**Activity**
Pull each line containing "card" out of the data and copy it.

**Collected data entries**

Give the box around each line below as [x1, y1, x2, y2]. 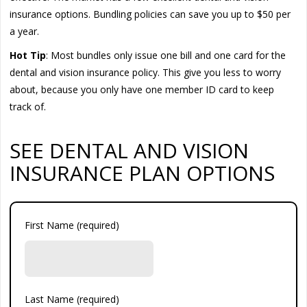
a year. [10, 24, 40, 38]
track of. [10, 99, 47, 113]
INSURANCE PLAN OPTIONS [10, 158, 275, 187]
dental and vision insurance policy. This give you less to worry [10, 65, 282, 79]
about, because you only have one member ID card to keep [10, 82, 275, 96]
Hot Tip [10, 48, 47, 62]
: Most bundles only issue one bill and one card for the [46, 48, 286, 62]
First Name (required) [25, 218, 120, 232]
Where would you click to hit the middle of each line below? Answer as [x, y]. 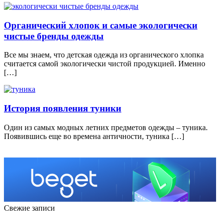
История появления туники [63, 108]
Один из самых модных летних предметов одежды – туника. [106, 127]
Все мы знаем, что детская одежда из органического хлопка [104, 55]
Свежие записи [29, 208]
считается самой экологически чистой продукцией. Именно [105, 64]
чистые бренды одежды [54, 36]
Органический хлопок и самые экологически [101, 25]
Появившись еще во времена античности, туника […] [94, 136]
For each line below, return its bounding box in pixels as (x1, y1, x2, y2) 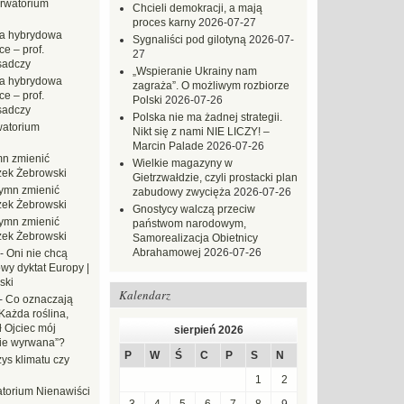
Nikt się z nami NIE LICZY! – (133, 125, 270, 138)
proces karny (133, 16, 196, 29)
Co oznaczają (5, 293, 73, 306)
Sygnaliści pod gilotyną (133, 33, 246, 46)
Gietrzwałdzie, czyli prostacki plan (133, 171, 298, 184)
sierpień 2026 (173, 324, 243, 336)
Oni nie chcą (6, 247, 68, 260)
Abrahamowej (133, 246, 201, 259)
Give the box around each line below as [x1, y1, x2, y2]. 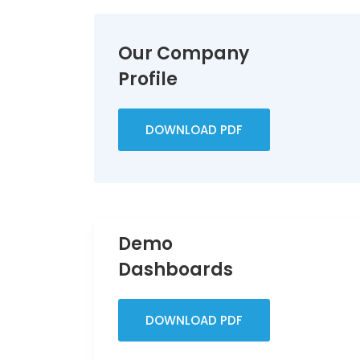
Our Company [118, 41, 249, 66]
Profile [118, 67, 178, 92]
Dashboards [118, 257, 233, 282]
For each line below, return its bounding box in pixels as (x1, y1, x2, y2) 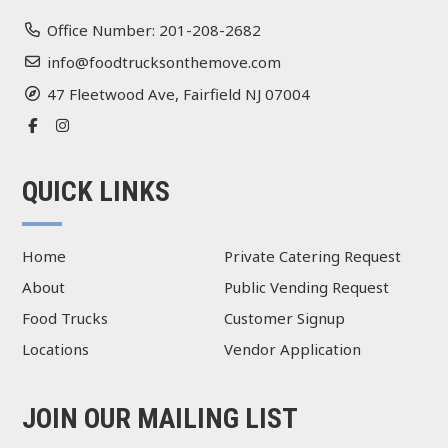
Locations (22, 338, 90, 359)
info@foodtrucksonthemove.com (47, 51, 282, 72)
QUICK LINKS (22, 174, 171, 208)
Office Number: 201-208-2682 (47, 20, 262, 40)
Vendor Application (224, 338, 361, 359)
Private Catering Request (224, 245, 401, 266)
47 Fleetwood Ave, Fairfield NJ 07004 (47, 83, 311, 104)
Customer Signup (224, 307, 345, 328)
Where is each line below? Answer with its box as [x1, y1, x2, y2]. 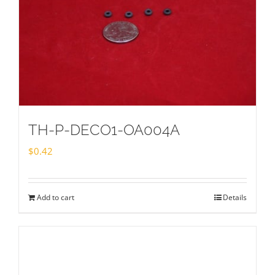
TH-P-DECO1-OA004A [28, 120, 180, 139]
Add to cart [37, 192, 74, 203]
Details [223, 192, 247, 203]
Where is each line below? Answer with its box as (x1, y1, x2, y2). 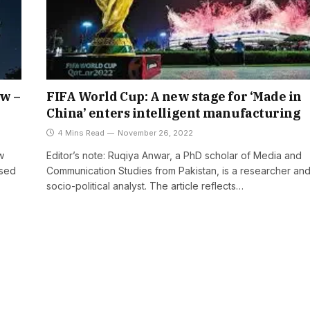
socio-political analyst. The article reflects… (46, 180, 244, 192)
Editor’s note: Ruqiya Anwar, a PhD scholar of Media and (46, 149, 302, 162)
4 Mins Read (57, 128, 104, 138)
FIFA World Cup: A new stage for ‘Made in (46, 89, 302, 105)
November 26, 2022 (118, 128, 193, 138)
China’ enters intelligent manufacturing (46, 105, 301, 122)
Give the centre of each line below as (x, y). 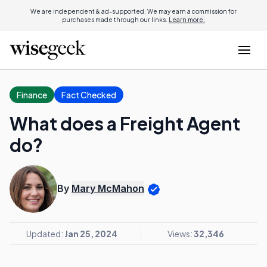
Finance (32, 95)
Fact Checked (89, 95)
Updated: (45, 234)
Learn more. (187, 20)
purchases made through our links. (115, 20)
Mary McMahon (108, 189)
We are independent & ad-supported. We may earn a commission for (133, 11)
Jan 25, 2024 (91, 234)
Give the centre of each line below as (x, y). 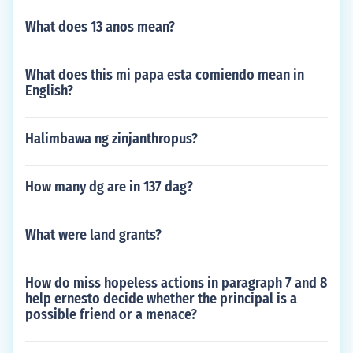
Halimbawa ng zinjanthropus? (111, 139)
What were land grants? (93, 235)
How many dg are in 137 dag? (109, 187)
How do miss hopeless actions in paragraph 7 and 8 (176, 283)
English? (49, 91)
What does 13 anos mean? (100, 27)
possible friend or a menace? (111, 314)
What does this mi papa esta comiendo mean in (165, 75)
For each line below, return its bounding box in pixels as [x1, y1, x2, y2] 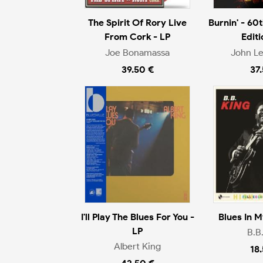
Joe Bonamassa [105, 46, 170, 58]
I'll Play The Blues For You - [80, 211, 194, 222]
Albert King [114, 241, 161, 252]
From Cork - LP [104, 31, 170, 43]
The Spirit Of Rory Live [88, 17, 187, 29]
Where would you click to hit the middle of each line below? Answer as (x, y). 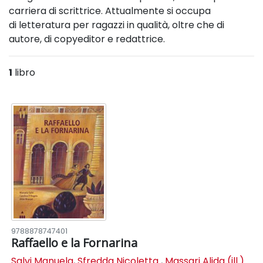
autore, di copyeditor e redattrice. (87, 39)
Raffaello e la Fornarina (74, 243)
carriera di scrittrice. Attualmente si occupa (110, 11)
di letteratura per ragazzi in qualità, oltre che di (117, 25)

**Response to this task**
about, because you only have one member ID card to keep [10, 82, 275, 96]
: Most bundles only issue one bill and one card for the [46, 48, 286, 62]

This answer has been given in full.